Start of Available records
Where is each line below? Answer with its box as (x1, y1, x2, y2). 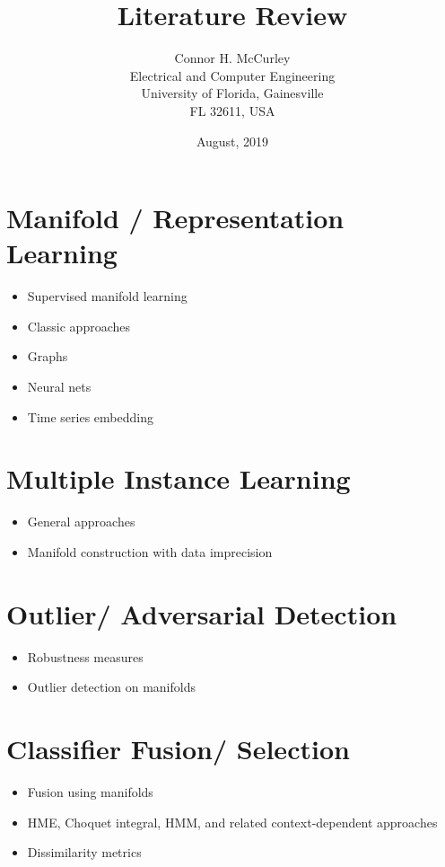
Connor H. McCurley (174, 49, 291, 67)
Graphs (27, 347, 68, 366)
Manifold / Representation (6, 199, 345, 236)
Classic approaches (27, 316, 130, 335)
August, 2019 (196, 131, 269, 150)
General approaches (27, 512, 135, 531)
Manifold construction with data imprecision (27, 542, 273, 561)
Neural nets (27, 377, 92, 395)
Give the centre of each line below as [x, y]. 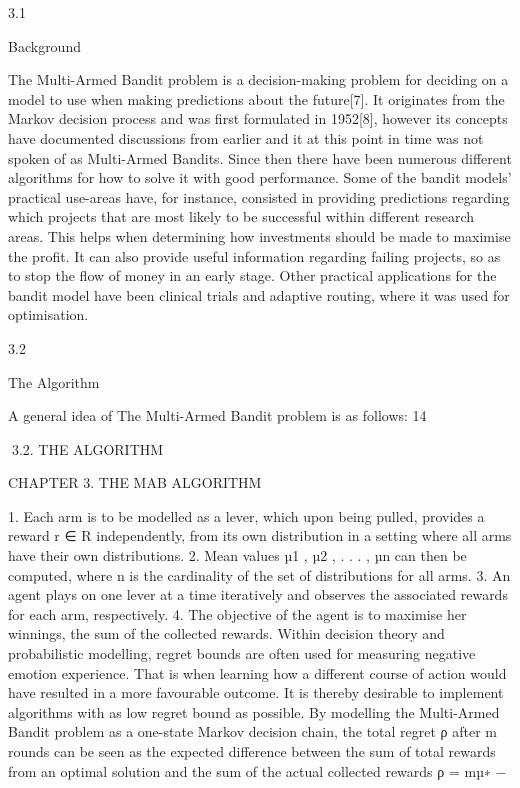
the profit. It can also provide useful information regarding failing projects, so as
End of Available records
Activity: For this exercise, retype the data above exactly and skip every image.

Response for this exercise:
Where is each line below? Answer with its box as (x1, y1, x2, y2). 
Connor H. McCurley (174, 49, 291, 67)
Graphs (27, 347, 68, 366)
Manifold / Representation (6, 199, 345, 236)
Classic approaches (27, 316, 130, 335)
August, 2019 (196, 131, 269, 150)
General approaches (27, 512, 135, 531)
Manifold construction with data imprecision (27, 542, 273, 561)
Neural nets (27, 377, 92, 395)
Give the centre of each line below as [x, y]. 
the profit. It can also provide useful information regarding failing projects, so as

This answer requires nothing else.